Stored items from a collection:
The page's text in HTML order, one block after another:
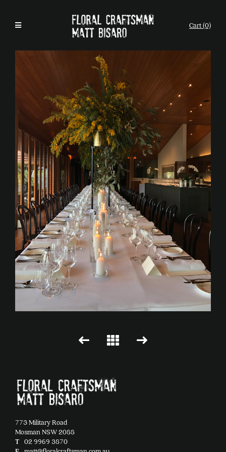
Cart (0)
773 Military Road
Mosman NSW 2088
T 02 9969 3870
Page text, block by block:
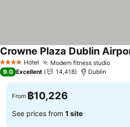
4 Stars Hotel Modern fitness studioSee
Crowne Plaza Dublin
9.0 Excellent 14,418 Dublin
From ฿10,226
See prices from 1 site
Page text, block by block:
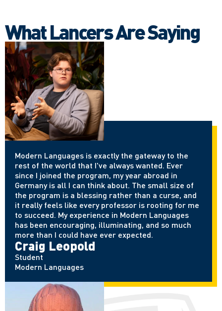
What Lancers Are Saying
Modern Languages is exactly the gateway to the
rest of the world that I've always wanted. Ever
since I joined the program, my year abroad in
Germany is all I can think about. The small size of
the program is a blessing rather than a curse, and
it really feels like every professor is rooting for me
to succeed. My experience in Modern Languages
has been encouraging, illuminating, and so much
more than I could have ever expected.
Craig Leopold
Student
Modern Languages
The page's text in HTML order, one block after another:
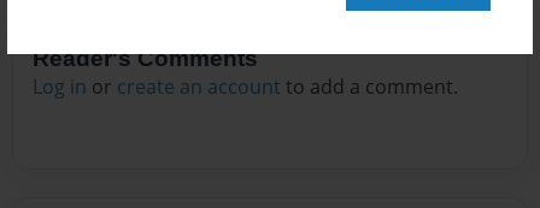
Reader's Comments
Log in or create an account to add a comment.
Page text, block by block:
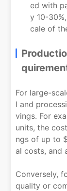
ed with
y 10-
cale of
For large-
l and
vings. For
units, the
ngs of up to
al costs, and
Conversely,
quality or
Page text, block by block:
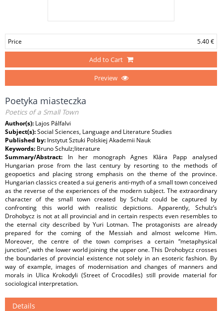
Price 5.40 €
Add to Cart
Preview
Poetyka miasteczka
Poetics of a Small Town
Author(s): Lajos Pálfalvi
Subject(s):Social Sciences, Language and Literature Studies
Published by: Instytut Sztuki Polskiej Akademii Nauk
Keywords: Bruno Schulz;literature
Summary/Abstract: In her monograph Agnes Klára Papp analysed
Hungarian prose from the last century by resorting to the methods of
geopoetics and placing strong emphasis on the theme of the province.
Hungarian classics created a sui generis anti-myth of a small town conceived
as the reverse of the experiences of the modern subject. The extraordinary
character of the small town created by Schulz could be captured by
confronting this world with realistic depictions. Apparently, Schulz’s
Drohobycz is not at all provincial and in certain respects even resembles to
the eternal city described by Yuri Lotman. The protagonists are already
prepared for the coming of the Messiah and almost welcome Him.
Moreover, the centre of the town comprises a certain “metaphysical
junction”, with the lower world joining the upper one. This Drohobycz crosses
the boundaries of provincial existence not solely in an esoteric fashion. By
way of example, images of modernisation and changes of manners and
morals in Ulica Krokodyli (Street of Crocodiles) still provide material for
sociological interpretation.
Details

§ **PROBLEM STATEMENT**:
Leaving out any images, restate every record word for word.

§ **RESPONSE FOR THIS EXERCISE**:
The page's text in HTML order, one block after another:
Cart (0)
773 Military Road
Mosman NSW 2088
T 02 9969 3870
Page text, block by block:
4 Stars Hotel Modern fitness studioSee
Crowne Plaza Dublin
9.0 Excellent 14,418 Dublin
From ฿10,226
See prices from 1 site
Page text, block by block:
What Lancers Are Saying
Modern Languages is exactly the gateway to the
rest of the world that I've always wanted. Ever
since I joined the program, my year abroad in
Germany is all I can think about. The small size of
the program is a blessing rather than a curse, and
it really feels like every professor is rooting for me
to succeed. My experience in Modern Languages
has been encouraging, illuminating, and so much
more than I could have ever expected.
Craig Leopold
Student
Modern Languages
The page's text in HTML order, one block after another:
Reader's Comments
Log in or create an account to add a comment.
Page text, block by block:
ed with
y 10-
cale of
For large-
l and
vings. For
units, the
ngs of up to
al costs, and
Conversely,
quality or
Page text, block by block:
Price 5.40 €
Add to Cart
Preview
Poetyka miasteczka
Poetics of a Small Town
Author(s): Lajos Pálfalvi
Subject(s):Social Sciences, Language and Literature Studies
Published by: Instytut Sztuki Polskiej Akademii Nauk
Keywords: Bruno Schulz;literature
Summary/Abstract: In her monograph Agnes Klára Papp analysed
Hungarian prose from the last century by resorting to the methods of
geopoetics and placing strong emphasis on the theme of the province.
Hungarian classics created a sui generis anti-myth of a small town conceived
as the reverse of the experiences of the modern subject. The extraordinary
character of the small town created by Schulz could be captured by
confronting this world with realistic depictions. Apparently, Schulz’s
Drohobycz is not at all provincial and in certain respects even resembles to
the eternal city described by Yuri Lotman. The protagonists are already
prepared for the coming of the Messiah and almost welcome Him.
Moreover, the centre of the town comprises a certain “metaphysical
junction”, with the lower world joining the upper one. This Drohobycz crosses
the boundaries of provincial existence not solely in an esoteric fashion. By
way of example, images of modernisation and changes of manners and
morals in Ulica Krokodyli (Street of Crocodiles) still provide material for
sociological interpretation.
Details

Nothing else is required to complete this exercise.